By facilitating access to valuable biological samples, the growth of biobanks since the late 1990s has propelled advances in genetics and medical research. How can we ensure the economic viability of biobanks to encourage innovation? New research by TSE’s Catherine Bobtcheff and Carole Haritchabalet underlines the importance of a biobank’s strategic positioning in the marketplace, expertise and conditions of exchange. They identify information asymmetries between biobanks and research units, and suggest ways to resolve them.
What are the key challenges of running a biobank?
The management of biobanks, which are usually attached to a hospital where patients provide the vast majority of samples, requires considerable scientific and technical expertise. Biobanks must comply with numerous legal and regulatory requirements, particularly concerning the collection and transport of samples and the management of personal data. High-quality sample production requires a great deal of coordination between various professions. Research units then acquire samples for study that can be conducted independently or in coordination with the biobank.
How can we put a price on biobanks?
The economic valorization of biobanks is mainly a problem of valorization of innovation. Successful innovation is highly dependent on sample quality and the involvement of the various stakeholders in the sample production chain. This introduces significant problems of information asymmetry. Many economists, such as Jean Tirole (1999), have analyzed the optimal contract that provides the different parties with adequate remuneration for their effort and maintains incentives for innovation. These contracts call for distribution of innovation property rights between the different parties, and for payment of licenses and royalties.
How do information asymmetries impact the market for samples?
The biobank is faced with a problem of adverse selection because the projects are carried out by different research units with different skills, and the success of projects is difficult to evaluate. This justifies a committee for the provision of samples, helping to identify the most promising research projects. It may also be difficult for a research unit to assess a sample’s quality at the point when the contract is signed.
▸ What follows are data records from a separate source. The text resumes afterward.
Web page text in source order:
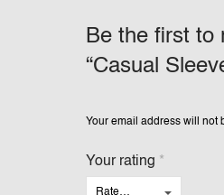
Be the first to
“Casual
Your email address will not
Your rating *
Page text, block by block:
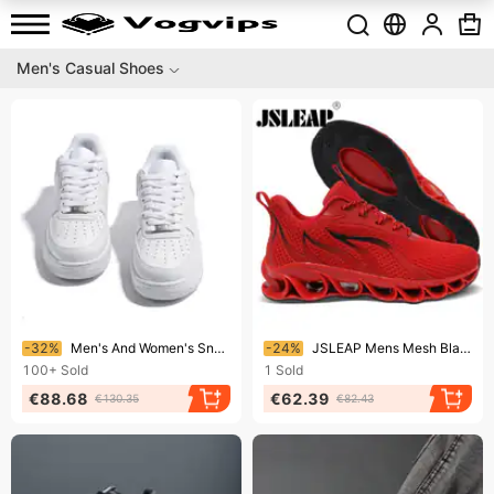
Men's Casual Shoes
Ending soon!
-32%
Men's And Women's Sneakers Low-Top Casual Board Shoes
100+ Sold
€88.68 €130.35
Ending soon!
-24%
JSLEAP Mens Mesh Blade Running Gym Walking Shoes Just So Sneaker
1 Sold
€62.39 €82.43

Certification, labeling and a record of academic successes can help biobanks to mitigate this problem.
Moral hazard is often found in the operation of biobanks. Different professions can carry out sampling, annotation and conservation with varying degrees of care and coordination. Sample quality can thus be manipulated by the biobank, even after the contract is signed. This problem can generally be solved by making payment of the biobank conditional on the success of the innovation.
What market strategies are available to biobanks?
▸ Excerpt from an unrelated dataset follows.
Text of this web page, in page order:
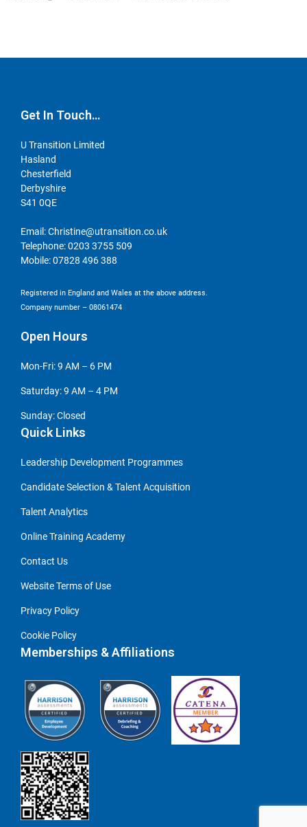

In addition to providing incentive compensation for various stakeholders, biobanks must take strategic decisions about the size and quality of their collections. This modifies both the degree of competition between biobanks and the biobanks’ expertise.
By specializing in a small number of collections a biobank can ensure it obtains high visibility and recognition, and a certain monopoly power. Its expertise and thematic coherence will be strong, reducing its operating costs. Generalist biobanks can take on a larger number of projects but managing more collections involves professionals from different specialties, incurring different operating costs.
Biobanks can also differentiate vertically from competitors by improving sample quality and data. In an economic landscape of generalist biobanks, such differentiation allows all biobanks some market power. An economy of specialized biobanks limits competition and reduces the problem of sample quality because each biobank is positioned on a different collection. When generalist and specialized biobanks coexist, competition weakens generalist biobanks, which then limit their costs by producing lower-quality samples.
How can networking contribute to successful innovation?
Pooling several biobanks in a network reduces operating costs, increases the supply of samples, limits competition and improves bargaining power. It may, however, require biobanks to surrender a degree of ownership, specificity and reputation. Additional costs are linked to information asymmetries and free riders. Networking can only be successful if all partners contribute.
The positive effects of networking are more important for generalist biobanks. Collaborations with specialists enable generalists to increase their expertise, which has a positive long-term effect on the quality of innovation.